We did an audio interface with one with amp upgrades, and if it doesn't see exactly the right loads, the audio out of the HU shuts off.

If this problem ONLY happens when you are plugged into the charger or the electrical system, I would try the following (in the "throwing spaghetti at the wall category - I don't have hard reasons for these).

1) Try a groud loop isolator. http://www.crutchfield.com/S-Hi2ajR3XZjA/cgi-bin/prodview.asp?i=127SNI135

2) Try a power line filter (on the device power or the cig lighet power if using a cig adapter)

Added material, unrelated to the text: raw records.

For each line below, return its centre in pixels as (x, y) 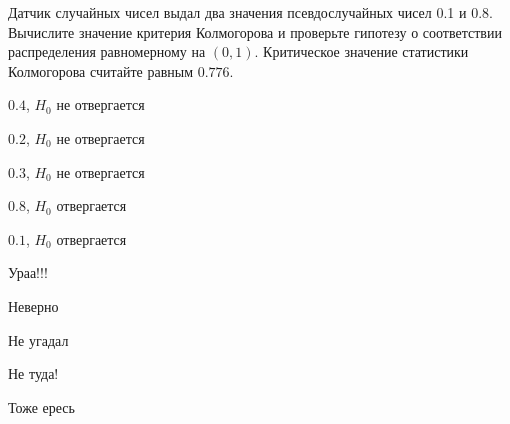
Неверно (33, 305)
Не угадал (38, 339)
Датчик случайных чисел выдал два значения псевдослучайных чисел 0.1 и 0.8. (250, 12)
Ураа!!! (28, 272)
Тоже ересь (41, 406)
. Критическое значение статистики (361, 51)
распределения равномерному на (107, 51)
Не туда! (33, 373)
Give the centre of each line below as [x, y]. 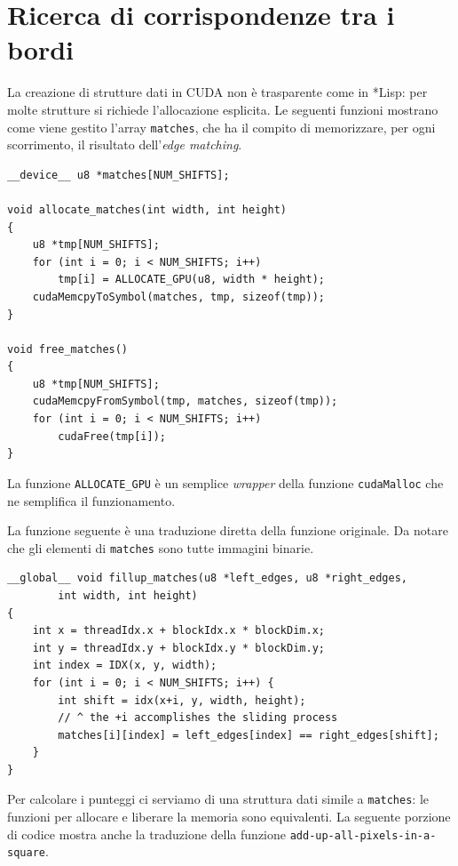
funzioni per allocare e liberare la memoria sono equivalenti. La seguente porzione [229, 817]
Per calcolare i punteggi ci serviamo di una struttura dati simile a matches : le [218, 799]
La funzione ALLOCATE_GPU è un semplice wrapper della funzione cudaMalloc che [225, 482]
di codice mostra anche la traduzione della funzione [146, 834]
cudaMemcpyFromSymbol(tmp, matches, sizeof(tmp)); [185, 401]
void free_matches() [68, 349]
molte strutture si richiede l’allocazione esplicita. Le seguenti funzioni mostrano [223, 109]
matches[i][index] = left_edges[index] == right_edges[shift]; [249, 735]
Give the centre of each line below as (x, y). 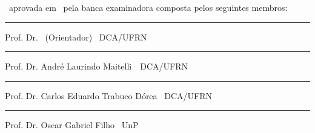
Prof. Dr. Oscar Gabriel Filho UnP (72, 125)
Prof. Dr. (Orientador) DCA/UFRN (76, 37)
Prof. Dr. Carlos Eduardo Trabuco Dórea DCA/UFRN (108, 95)
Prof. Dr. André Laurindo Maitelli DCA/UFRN (96, 66)
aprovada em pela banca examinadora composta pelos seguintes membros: (148, 7)
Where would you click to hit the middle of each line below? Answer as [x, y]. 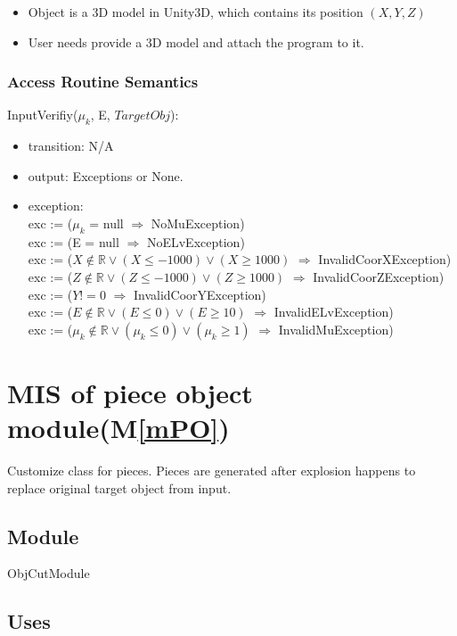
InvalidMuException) [336, 329]
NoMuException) [198, 223]
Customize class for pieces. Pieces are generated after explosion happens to [212, 471]
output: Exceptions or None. [106, 175]
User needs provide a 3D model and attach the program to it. [196, 41]
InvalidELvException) [334, 312]
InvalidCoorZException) [379, 276]
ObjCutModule [49, 573]
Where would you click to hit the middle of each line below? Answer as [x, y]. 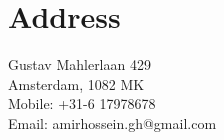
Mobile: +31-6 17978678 [82, 103]
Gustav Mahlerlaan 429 [79, 64]
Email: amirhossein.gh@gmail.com [112, 122]
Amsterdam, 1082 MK [76, 83]
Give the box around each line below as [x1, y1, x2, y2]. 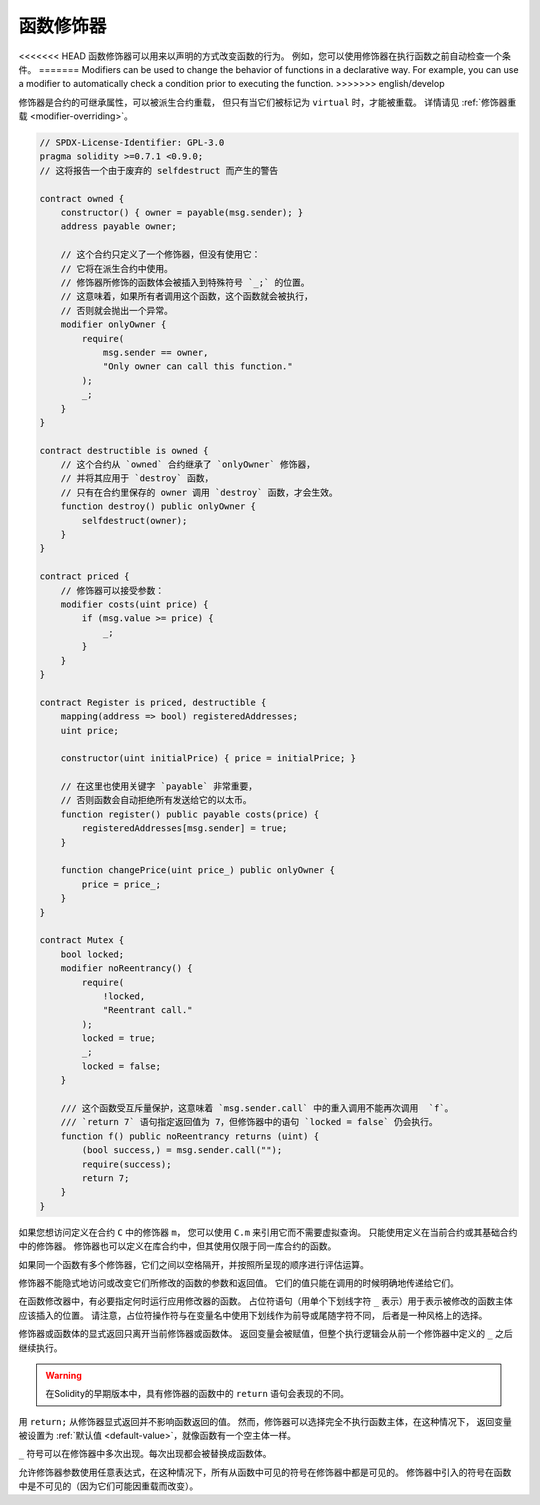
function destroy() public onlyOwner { [60, 501, 257, 512]
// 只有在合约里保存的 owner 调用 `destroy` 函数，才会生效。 [60, 486, 339, 498]
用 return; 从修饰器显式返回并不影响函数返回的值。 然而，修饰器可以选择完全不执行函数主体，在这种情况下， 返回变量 [18, 1415, 512, 1427]
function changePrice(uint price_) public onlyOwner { [60, 865, 335, 876]
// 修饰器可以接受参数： [60, 585, 165, 596]
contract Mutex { [39, 935, 125, 946]
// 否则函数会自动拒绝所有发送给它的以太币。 [60, 795, 252, 806]
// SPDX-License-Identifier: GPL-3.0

http://www.crutchfield.com/S-Hi2ajR3XZjA/cgi-bin/ProdView.asp?search=line+filter&i=003S15A

Good luck and keep us posted!


----------



## Vonhasch (Apr 19, 2004)

I'm having the same problem with a Garmin 2730 GPS. It worked fine yesterday and today driving back from work it must have dropped out over a dozen times. Each time the aux selection on the radio disappears. Obviously I have to leave the Garmin 2730 plugged into the cigarette lighter. I'll play with it some more tomorrow but I think I'll have to do what the Duderino suggested. Just what I needed more cabling on my dash.


----------



## Vonhasch (Apr 19, 2004)

Looks like the ground loop isolator worked. I drove for over an hour without the Aux input dropping out. Sure do have a lot of crap on my dash though.


----------



## el_duderino (Aug 1, 2005)

Vonhasch said:


> Looks like the ground loop isolator worked. I drove for over an hour without the Aux input dropping out. Sure do have a lot of crap on my dash though.


Weird but good scientifically I guess.

You will need to hard-wire, or have it hard-wired, into the aux jack wiring under the dash.


----------